EXERCISE AIM - From the line containing "potential to uncover" to the line containing "Symbols, Abbreviations and (5, 235, 243, 260)" in the records below, set down every line exactly as it stands, both ends included, and skip the pictures.

[[ DATASET RECORDS, beginning ]]

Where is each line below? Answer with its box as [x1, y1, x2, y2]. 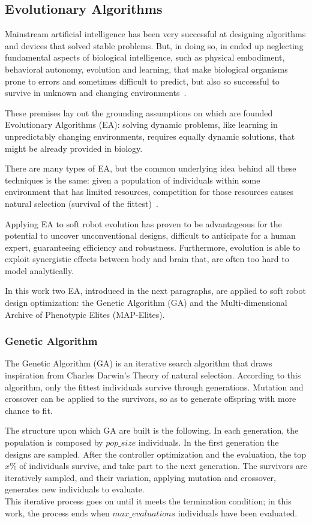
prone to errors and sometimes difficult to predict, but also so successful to [5, 74, 280, 87]
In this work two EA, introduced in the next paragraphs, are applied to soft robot [5, 284, 306, 297]
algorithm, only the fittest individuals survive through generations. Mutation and [5, 380, 304, 393]
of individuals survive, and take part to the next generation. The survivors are [19, 459, 307, 472]
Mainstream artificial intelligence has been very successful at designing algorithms [5, 28, 306, 40]
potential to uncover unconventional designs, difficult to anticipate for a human [5, 229, 296, 242]
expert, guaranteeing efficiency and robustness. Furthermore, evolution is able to [5, 241, 301, 253]
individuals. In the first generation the [138, 436, 279, 449]
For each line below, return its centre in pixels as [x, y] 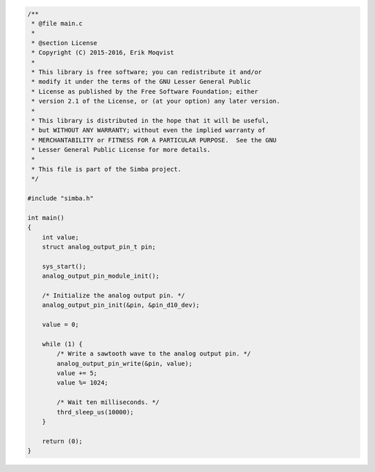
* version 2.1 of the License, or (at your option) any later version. [156, 101]
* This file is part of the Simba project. [107, 169]
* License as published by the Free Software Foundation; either [145, 91]
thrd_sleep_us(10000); [95, 412]
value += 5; [77, 373]
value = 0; [60, 325]
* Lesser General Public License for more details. [121, 150]
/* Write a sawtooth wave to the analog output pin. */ [154, 354]
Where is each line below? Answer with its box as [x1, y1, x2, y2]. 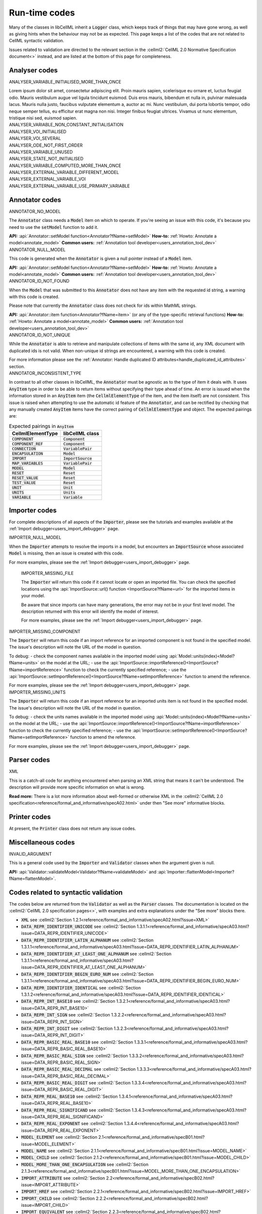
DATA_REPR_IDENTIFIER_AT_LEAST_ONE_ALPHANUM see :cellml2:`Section [21, 951, 172, 957]
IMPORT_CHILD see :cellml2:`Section [21, 1195, 95, 1201]
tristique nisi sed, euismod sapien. [9, 115, 78, 121]
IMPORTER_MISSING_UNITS [9, 689, 66, 695]
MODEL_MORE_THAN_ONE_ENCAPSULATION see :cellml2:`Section [21, 1161, 149, 1167]
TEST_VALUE [12, 480, 36, 486]
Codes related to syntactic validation [9, 888, 123, 896]
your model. [21, 593, 46, 599]
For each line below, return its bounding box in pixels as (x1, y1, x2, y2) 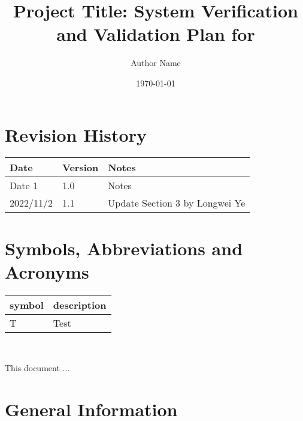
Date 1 (10, 178, 38, 193)
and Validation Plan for (56, 22, 255, 46)
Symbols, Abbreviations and (5, 235, 243, 260)
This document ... (5, 362, 70, 374)
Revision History (5, 122, 147, 147)
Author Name (131, 56, 181, 69)
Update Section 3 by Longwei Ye (108, 196, 246, 210)
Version (62, 160, 99, 175)
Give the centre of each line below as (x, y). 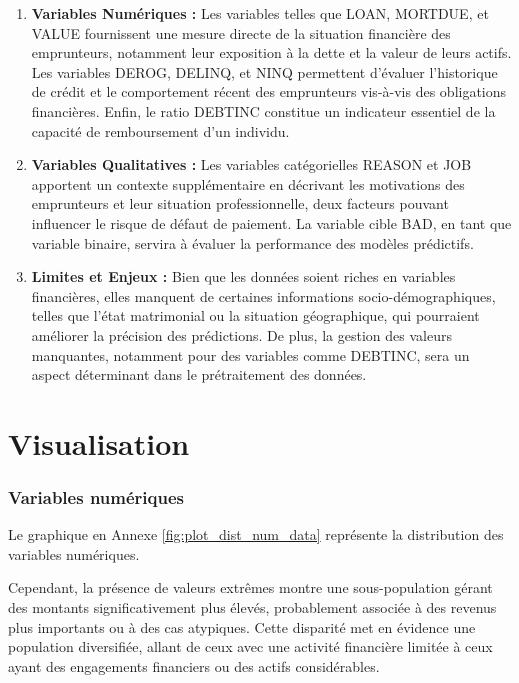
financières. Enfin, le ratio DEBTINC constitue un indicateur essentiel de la (263, 110)
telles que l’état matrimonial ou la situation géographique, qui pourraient (255, 315)
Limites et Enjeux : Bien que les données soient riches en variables (243, 276)
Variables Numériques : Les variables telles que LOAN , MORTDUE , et (260, 13)
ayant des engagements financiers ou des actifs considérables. (194, 665)
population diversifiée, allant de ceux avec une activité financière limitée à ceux (250, 646)
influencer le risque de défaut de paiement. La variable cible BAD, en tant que (271, 222)
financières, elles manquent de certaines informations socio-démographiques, (263, 295)
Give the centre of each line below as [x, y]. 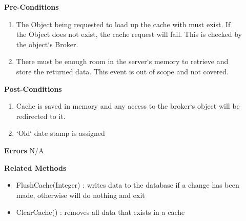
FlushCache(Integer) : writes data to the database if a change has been [128, 185]
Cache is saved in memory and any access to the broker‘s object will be [128, 106]
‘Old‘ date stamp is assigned [60, 133]
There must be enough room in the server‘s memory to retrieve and [122, 61]
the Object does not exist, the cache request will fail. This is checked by [129, 34]
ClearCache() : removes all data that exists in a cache [100, 212]
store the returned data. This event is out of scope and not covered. [122, 71]
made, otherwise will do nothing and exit [80, 195]
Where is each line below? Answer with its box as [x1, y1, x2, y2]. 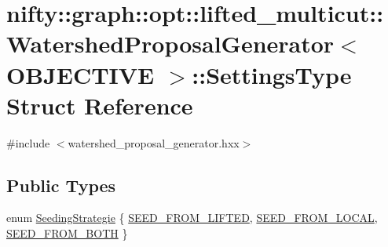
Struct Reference [6, 89, 193, 121]
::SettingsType [192, 58, 352, 90]
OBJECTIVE [6, 58, 155, 90]
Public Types [6, 173, 116, 197]
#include [6, 134, 50, 151]
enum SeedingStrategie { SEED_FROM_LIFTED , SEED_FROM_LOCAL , [6, 209, 378, 226]
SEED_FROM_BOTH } [6, 225, 128, 242]
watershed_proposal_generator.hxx [68, 134, 240, 151]
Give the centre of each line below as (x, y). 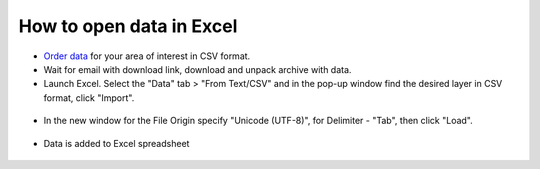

[[ DATASET RECORDS, end ]]

EXERCISE OUTPUT -
potential to uncover unconventional designs, difficult to anticipate for a human [5, 229, 296, 242]
expert, guaranteeing efficiency and robustness. Furthermore, evolution is able to [5, 241, 301, 253]
individuals. In the first generation the [138, 436, 279, 449]
For each line below, return its centre in pixels as [x, y] 
* version 2.1 of the License, or (at your option) any later version. [156, 101]
* This file is part of the Simba project. [107, 169]
* License as published by the Free Software Foundation; either [145, 91]
thrd_sleep_us(10000); [95, 412]
value += 5; [77, 373]
value = 0; [60, 325]
* Lesser General Public License for more details. [121, 150]
/* Write a sawtooth wave to the analog output pin. */ [154, 354]
Where is each line below? Answer with its box as [x1, y1, x2, y2]. 
DATA_REPR_IDENTIFIER_AT_LEAST_ONE_ALPHANUM see :cellml2:`Section [21, 951, 172, 957]
IMPORT_CHILD see :cellml2:`Section [21, 1195, 95, 1201]
tristique nisi sed, euismod sapien. [9, 115, 78, 121]
IMPORTER_MISSING_UNITS [9, 689, 66, 695]
MODEL_MORE_THAN_ONE_ENCAPSULATION see :cellml2:`Section [21, 1161, 149, 1167]
TEST_VALUE [12, 480, 36, 486]
Codes related to syntactic validation [9, 888, 123, 896]
your model. [21, 593, 46, 599]
For each line below, return its bounding box in pixels as (x1, y1, x2, y2) 
Date 1 (10, 178, 38, 193)
and Validation Plan for (56, 22, 255, 46)
Symbols, Abbreviations and (5, 235, 243, 260)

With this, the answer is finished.